In This Issue

doi:10.4049/jimmunol.1690013

Suppressing Skin Sensitivity

Contact hypersensitivity (CHS), which models allergic contact dermatitis, is mediated by hapten-specific CD8⁺ T cells and neutrophils and can be controlled by regulatory T cells (Tregs). Complexes consisting of IL-2 and the anti–IL-2 Ab JES6-1 can expand Tregs and suppress inflammatory diseases, leading El Beidaq et al. (p. 1567) to assess whether in vivo expansion of Tregs using IL-2/JES6-1 could effectively treat CHS. Administration of IL-2/JES6-1 to mice either before sensitization or during priming but before challenge caused the expansion of both thymically generated natural Tregs (nTregs) and peripheral Tregs (pTregs) and suppressed CHS, as measured by a reduction in ear swelling relative to control animals. In addition to expanding Tregs, IL-2/JES6-1 treatment reduced the infiltration of neutrophils and CD8⁺ T cells into ear tissue and downregulated CD86 expression on dendritic cells (DCs) without affecting DC migration. Restoration of CHS despite IL-2/JES6-1 treatment in mice in which Tregs were selectively depleted confirmed that Tregs expanded by IL-2/JES6-1 were responsible for CHS suppression. In Treg-sufficient mice, suppression of CHS using IL-2/JES6-1 was maintained for at least 22 d following treatment and was specific to the sensitizing allergen but not limited to the site of the initial challenge. This long-lasting protection was accompanied by a protracted reduction in hapten-specific CD8⁺ T cells and long-lived expansion of both nTregs and pTregs in the lymph nodes. These data indicate that IL-2/JES6-1 treatment can expand Tregs that suppress CHS during both the priming and effector phase of disease and maintain this suppression long term.

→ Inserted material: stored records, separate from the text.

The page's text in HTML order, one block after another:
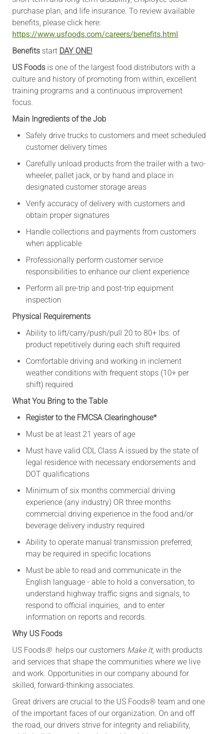
purchase plan, and life insurance. To review available
benefits, please click here:
https://www.usfoods.com/careers/benefits.html
Benefitsstart DAY ONE!
US Foods is one of the largest food distributors with a
culture and history of promoting from within, excellent
training programs and a continuous improvement
focus.
Main Ingredients of the Job
Safely drive trucks to customers and meet scheduled
customer delivery times
Carefully unload products from the trailer with a two-
wheeler, pallet jack, or by hand and place in
designated customer storage areas
Verify accuracy of delivery with customers and
obtain proper signatures
Handle collections and payments from customers
when applicable
Professionally perform customer service
responsibilities to enhance our client experience
Perform all pre-trip and post-trip equipment
inspection
Physical Requirements
Ability to lift/carry/push/pull 20 to 80+ lbs. of
product repetitively during each shift required
Comfortable driving and working in inclement
weather conditions with frequent stops (10+ per
shift) required
What You Bring to the Table
Register to the FMCSA Clearinghouse*
Must be at least 21 years of age
Must have valid CDL Class A issued by the state of
legal residence with necessary endorsements and
DOT qualifications
Minimum of six months commercial driving
experience (any industry) OR three months
commercial driving experience in the food and/or
beverage delivery industry required
Ability to operate manual transmission preferred;
may be required in specific locations
Must be able to read and communicate in the
English language - able to hold a conversation, to
understand highway traffic signs and signals, to
respond to official inquiries, and to enter
information on reports and records.
Why US Foods
US Foods®helps our customers Make It, with products
and services that shape the communities where we live
and work. Opportunities in our company abound for
skilled, forward-thinking associates.
Great drivers are crucial to the US Foods® team and one
of the important faces of our organization. On and off
the road, our drivers strive for integrity and reliability,
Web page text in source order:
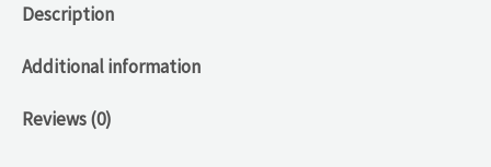
Description
Additional information
Reviews (0)
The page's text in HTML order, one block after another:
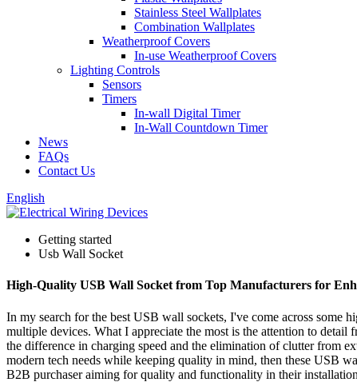
Stainless Steel Wallplates
Combination Wallplates
Weatherproof Covers
In-use Weatherproof Covers
Lighting Controls
Sensors
Timers
In-wall Digital Timer
In-Wall Countdown Timer
News
FAQs
Contact Us
English
Getting started
Usb Wall Socket
High-Quality USB Wall Socket from Top Manufacturers for
In my search for the best USB wall sockets, I've come across some
multiple devices. What I appreciate the most is the attention to
the difference in charging speed and the elimination of clutter from
modern tech needs while keeping quality in mind, then these USB
B2B purchaser aiming for quality and functionality in their
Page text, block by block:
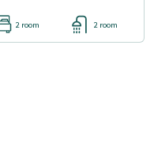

With IL-2, Timing Is Everything

Augmenting CD8⁺ T cell responses, including establishing durable memory, is an ongoing goal of vaccinations against infections and tumors. In this issue, Kim et al. (p. 1754) investigated whether enhancement of IL-2 signals using IL-2/anti–IL-2 Ab complexes (IL-2c) during responses to dendritic cell (DC)-based vaccination could effectively augment the induction of protective memory CD8⁺ T cells. Relative to treatment with rat Ig, treatment of mice with IL-2c on days 4–6 after immunization with Ag-pulsed DCs greatly increased the population of terminally differentiated Ag-specific CD8⁺ effector T cells which, in time, contracted via Bim-mediated apoptosis. However, this relatively late treatment did not affect memory CD8⁺ T cell numbers, suggesting that differentiation of effector and memory T cells were separable processes in this system. In contrast, IL-2c treatment during days 1–3 after DC immunization (when priming is taking place) resulted in expansion of both effector and memory CD8⁺ T cells. Analysis of the expanded Ag-specific T cells showed that early, but not late, IL-2c treatment resulted in a metabolic profile favoring memory precursor effector cells rather than short-lived effector cells. Suggesting an indirect effect of IL-2c on T cells via modulation of DC function, the authors observed downregulation of CD80/86 on DCs following early IL-2c treatment in vivo. This downregulation was mediated by regulatory T cells (Tregs) expanded by early IL-2c treatment acting through a mechanism involving CTLA-4. Blockade of CTLA-4 in vivo impaired the generation of CD8⁺ memory T cells but did not impact effector T cell generation, suggesting that IL-2c causes expansion of memory precursor effector cells by inducing expansion of CTLA-4-expressing Tregs that interact with DCs and cause them to favor the promotion of memory CD8⁺ T cell development. These results are broadly applicable to vaccine design and support the potential for therapeutic modulation of T cell immunity through manipulation of IL-2 signals.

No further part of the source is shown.